Lists and Stats

I apologize for being out of town to give a talk (unfortunately it will happen again). Luckily, we have Marc.

This assignment explores the final data type we will cover in class, lists. You all have done an amazing job learning how to program in such a short time. Hopefully, you can solidify your knowledge. I think other students and professors in the department will be impressed with what you will accomplish by the end of this course.

You will have until next Thursday to complete this assignment. You are expected to come to class on Tuesday and work on this assignment unless you turn in your assignment to Marc and he OKs it (B+ or higher). Email your completed assignment yourlastnameList.py to marctomlinson@mail.utexas.edu.

1. Write a function that takes a list as an argument and asks the user to enter in the name of person the user would like to add to the list. The function should return the new list with the added name.
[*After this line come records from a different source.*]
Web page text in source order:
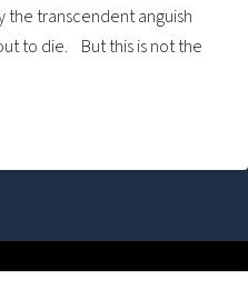
the transcendent anguish
to die. But this is not the
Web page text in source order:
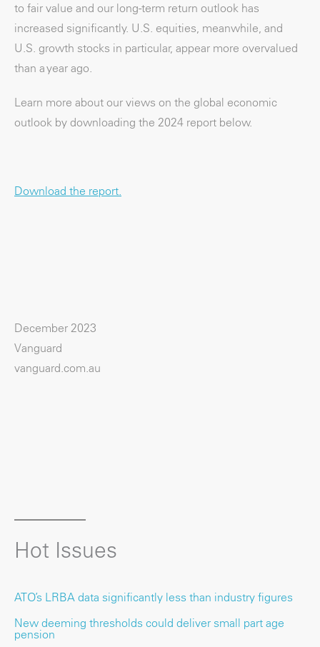
to fair value and our long-term return outlook has
increased significantly. U.S. equities, meanwhile, and
U.S. growth stocks in particular, appear more overvalued
than a year ago.
Learn more about our views on the global economic
outlook by downloading the 2024 report below.
Download the report.
December 2023
Vanguard
vanguard.com.au
Hot Issues
ATO’s LRBA data significantly less than industry figures
New deeming thresholds could deliver small part age
pension
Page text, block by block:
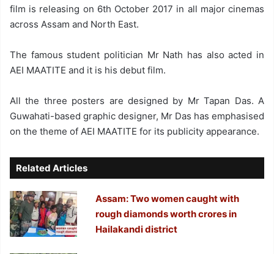
film is releasing on 6th October 2017 in all major cinemas
across Assam and North East.
The famous student politician Mr Nath has also acted in
AEI MAATITE and it is his debut film.
All the three posters are designed by Mr Tapan Das. A
Guwahati-based graphic designer, Mr Das has emphasised
on the theme of AEI MAATITE for its publicity appearance.
Related Articles
Assam: Two women caught with
rough diamonds worth crores in
Hailakandi district
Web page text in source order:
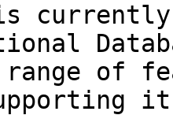
is
of
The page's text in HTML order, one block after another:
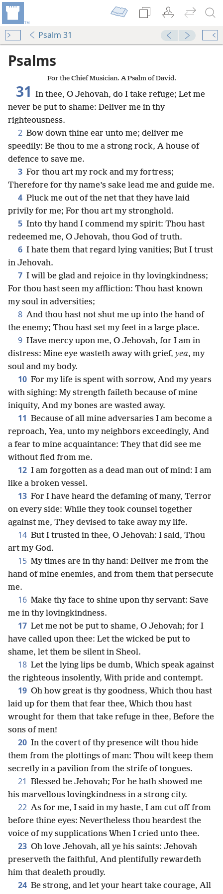
Psalm 31
Psalms
For the Chief Musician. A Psalm of David.
31 In thee, O Jehovah, do I take refuge; Let me
never be put to shame: Deliver me in thy
righteousness.
2 Bow down thine ear unto me; deliver me
speedily: Be thou to me a strong rock, A house of
defence to save me.
3 For thou art my rock and my fortress;
Therefore for thy name’s sake lead me and guide me.
4 Pluck me out of the net that they have laid
privily for me; For thou art my stronghold.
5 Into thy hand I commend my spirit: Thou hast
redeemed me, O Jehovah, thou God of truth.
6 I hate them that regard lying vanities; But I trust
in Jehovah.
7 I will be glad and rejoice in thy lovingkindness;
For thou hast seen my affliction: Thou hast known
my soul in adversities;
8 And thou hast not shut me up into the hand of
the enemy; Thou hast set my feet in a large place.
9 Have mercy upon me, O Jehovah, for I am in
distress: Mine eye wasteth away with grief, yea, my
soul and my body.
10 For my life is spent with sorrow, And my years
with sighing: My strength faileth because of mine
iniquity, And my bones are wasted away.
11 Because of all mine adversaries I am become a
reproach, Yea, unto my neighbors exceedingly, And
a fear to mine acquaintance: They that did see me
without fled from me.
12 I am forgotten as a dead man out of mind: I am
like a broken vessel.
13 For I have heard the defaming of many, Terror
on every side: While they took counsel together
against me, They devised to take away my life.
14 But I trusted in thee, O Jehovah: I said, Thou
art my God.
15 My times are in thy hand: Deliver me from the
hand of mine enemies, and from them that persecute
me.
16 Make thy face to shine upon thy servant: Save
me in thy lovingkindness.
17 Let me not be put to shame, O Jehovah; for I
have called upon thee: Let the wicked be put to
shame, let them be silent in Sheol.
18 Let the lying lips be dumb, Which speak against
the righteous insolently, With pride and contempt.
19 Oh how great is thy goodness, Which thou hast
laid up for them that fear thee, Which thou hast
wrought for them that take refuge in thee, Before the
sons of men!
20 In the covert of thy presence wilt thou hide
them from the plottings of man: Thou wilt keep them
secretly in a pavilion from the strife of tongues.
21 Blessed be Jehovah; For he hath showed me
his marvellous lovingkindness in a strong city.
22 As for me, I said in my haste, I am cut off from
before thine eyes: Nevertheless thou heardest the
voice of my supplications When I cried unto thee.
23 Oh love Jehovah, all ye his saints: Jehovah
preserveth the faithful, And plentifully rewardeth
him that dealeth proudly.
24 Be strong, and let your heart take courage, All
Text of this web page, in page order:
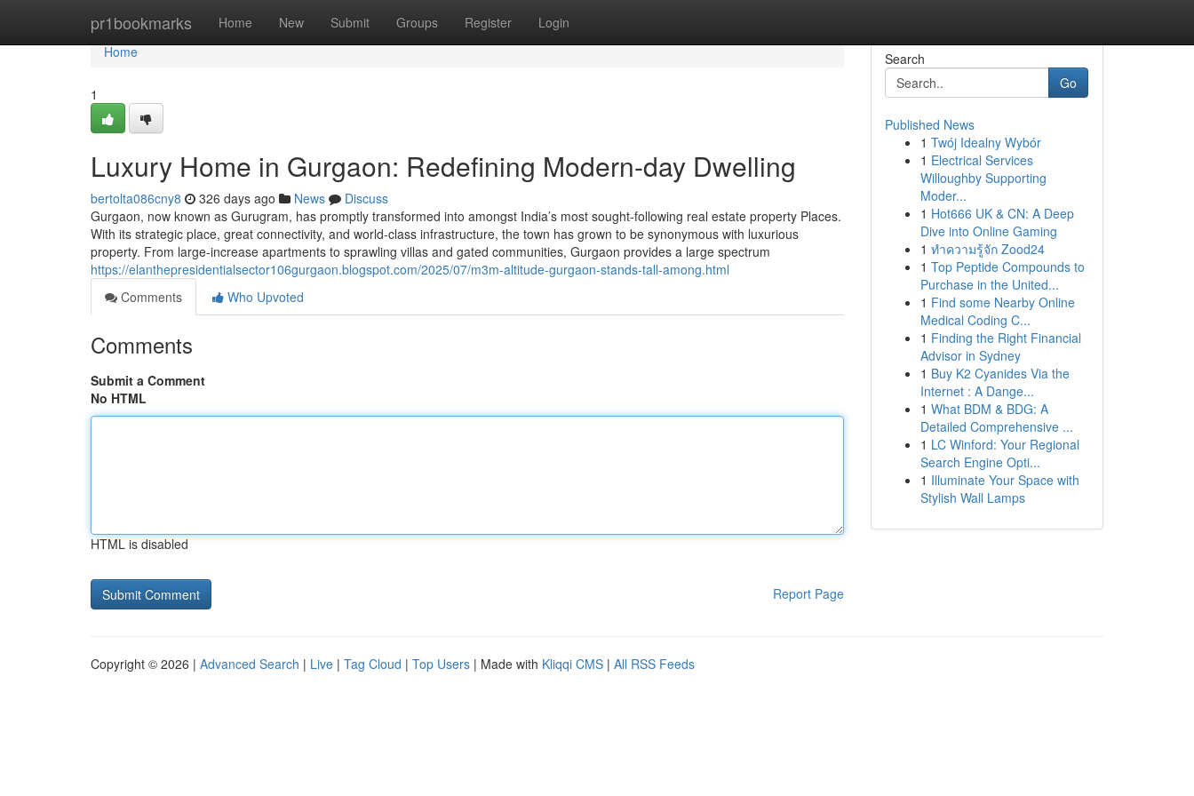
pr1bookmarks Home New Submit Groups Register Login
Home
Home
1
Luxury Home in Gurgaon: Redefining Modern-day Dwelling
bertolta086cny8 326 days ago News
Discuss
Gurgaon, now known as Gurugram, has promptly transformed into amongst India’s most sought-following real estate property Places.
With its strategic place, great connectivity, and world-class infrastructure, the town has grown to be synonymous with luxurious
property. From large-increase apartments to sprawling villas and gated communities, Gurgaon provides a large spectrum
https://elanthepresidentialsector106gurgaon.blogspot.com/2025/07/m3m-altitude-gurgaon-stands-tall-among.html
Comments
Who Upvoted
Comments
Submit a Comment
No HTML
HTML is disabled
Report Page
Search
Go
Published News
1 Twój Idealny Wybór
1 Electrical Services
Willoughby Supporting
Moder...
1 Hot666 UK & CN: A Deep
Dive into Online Gaming
1 ทำความรู้จัก Zood24
1 Top Peptide Compounds to
Purchase in the United...
1 Find some Nearby Online
Medical Coding C...
1 Finding the Right Financial
Advisor in Sydney
1 Buy K2 Cyanides Via the
Internet : A Dange...
1 What BDM & BDG: A
Detailed Comprehensive ...
1 LC Winford: Your Regional
Search Engine Opti...
1 Illuminate Your Space with
Stylish Wall Lamps
Copyright © 2026 | Advanced Search | Live | Tag Cloud | Top Users | Made with Kliqqi CMS | All RSS Feeds

2. Write a function that takes a list as an argument and asks the user to enter in the name of person the user would like to delete from the list. If the user types in a name not on the list, ask them to try again. The function should return the new list without the deleted name.

3. Use the functions you wrote in Questions 1 and 2 to write a program that maintains a class roster. Present the user with a menu that asks whether the user would like to add or delete a name from the roster. Give a third option to finish. When finished, print out the final roster.
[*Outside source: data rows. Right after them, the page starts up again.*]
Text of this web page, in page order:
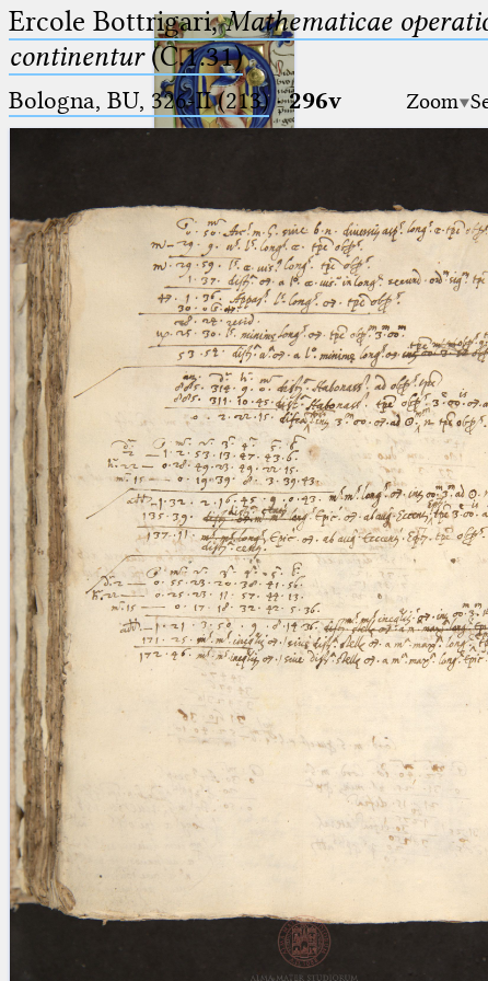
Ptolemaeus
Arabus et Latinus
_
(the underscore) is the placeholder
for exactly one character.
%
(the percent sign) is the
placeholder for no, one or more
than one character.
%%
(two percent signs) is the
placeholder for no, one or more
than one character, but not for
blank space (so that a search ends
at word boundaries).
🔎︎
Start
Project
Team
News
Jobs
Publications
Conference
Arabic Works
Arabic Manuscripts
Latin Works
Latin Manuscripts
Latin Early Prints
Images
Resources
Ercole Bottrigari,Mathematicae
continentur(C.1.31)
Bologna, BU, 326-II (213)·296v Zoom
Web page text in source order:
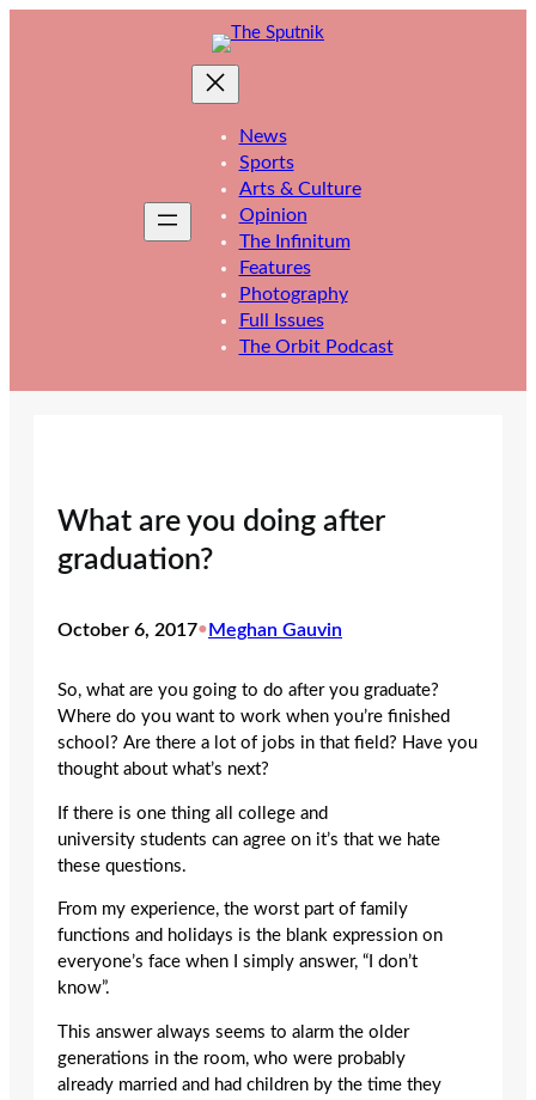
News
Sports
Arts & Culture
Opinion
The Infinitum
Features
Photography
Full Issues
The Orbit Podcast
What are you doing after
graduation?
October 6, 2017•Meghan Gauvin
So, what are you going to do after you graduate?
Where do you want to work when you’re finished
school? Are there a lot of jobs in that field? Have you
thought about what’s next?
If there is one thing all college and
university students can agree on it’s that we hate
these questions.
From my experience, the worst part of family
functions and holidays is the blank expression on
everyone’s face when I simply answer, “I don’t
know”.
This answer always seems to alarm the older
generations in the room, who were probably
already married and had children by the time they
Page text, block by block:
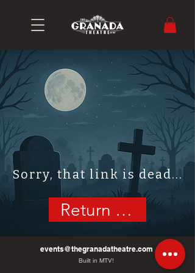
Sorry, that link is dead...
Return Home
events@thegranadatheatre.com
Built in MTV!
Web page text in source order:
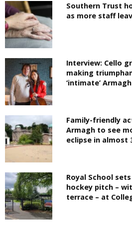
Southern Trust
as more staff
Interview: Cello
making
‘intimate’
Family-friendly
Armagh to see
eclipse in almost
Royal School
hockey pitch –
terrace – at
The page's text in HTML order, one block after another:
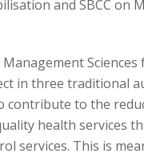
and SBCC on
in three traditional
contribute to the
health services
services. This is
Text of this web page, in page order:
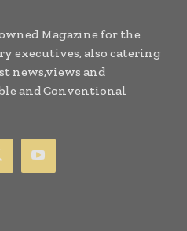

4. Write a function that takes two lists of numbers and subtracts the second list's numbers from the first list's numbers and returns a third list of the differences. For example, question4([4,3,7],[5,2,5]) should return [-1,1,2].

5. Write a function that squares every number of a list and returns the new list. For example, question5([-1,1,2]) should return [1,1,4].

6. Write a function that adds up all the numbers in a list and returns the sum. For example, question6([1,1,4]) should return 6.

7. Use the functions from questions 4-6 to write a function that calculates the variance of a list of numbers. For example, question7([1,2,6]) should return 7.

8. Write a function that takes a list and performs a one sample t-test and returns the t value. For example, question8([1,3,6]) should return 2.29.

9. Statistical tests do not give definitive answers. Sometimes they find significant differences (probabilities less than the alpha level) when there is not a true difference and other times they don't find differences when there is a true difference. We are going to focus on the former case. Using an alpha level of .05 means that 5% of the time a test will be significant when in fact there is no difference.

You are going to use your t-test function to verify what alpha means by simulation. You will test lists of numbers that are randomly sampled from a distribution that has mean 0. Therefore, the t-test should not show a significant difference from zero. We will consider random numbers drawn from three distributions. You will need to import the random module. To get one random number distributed normally with mean zero, use random.gauss(0,1). For an exponential distribution, use random.expovariate(1)-1. For a uniform distribution, use random.uniform(-1, 1).

When you sample these distributions (say get four numbers), the mean of these four numbers will not exactly be zero. The t-test will decide whether the mean is significantly different from zero. Using an alpha level of .05, it won't always get it right.

For each distribution, get a sample of four numbers and store it in a list. Send the list to your t-test function. If the result is greater than 3.18 or less than -3.18, you got a significant result. Using a loop, do this 1000 times for each distribution and calculate the percentage of times that significant results occur for each distribution. How do these percentages compare to the alpha level of .05? This might take a while to run so make sure your code works first just running it 10 times.

Now, repeat the process with samples of size 20 instead of four. The critical value is now plus or minus 2.09. What are the results? How do they compare to sample size four? What do you think is going on?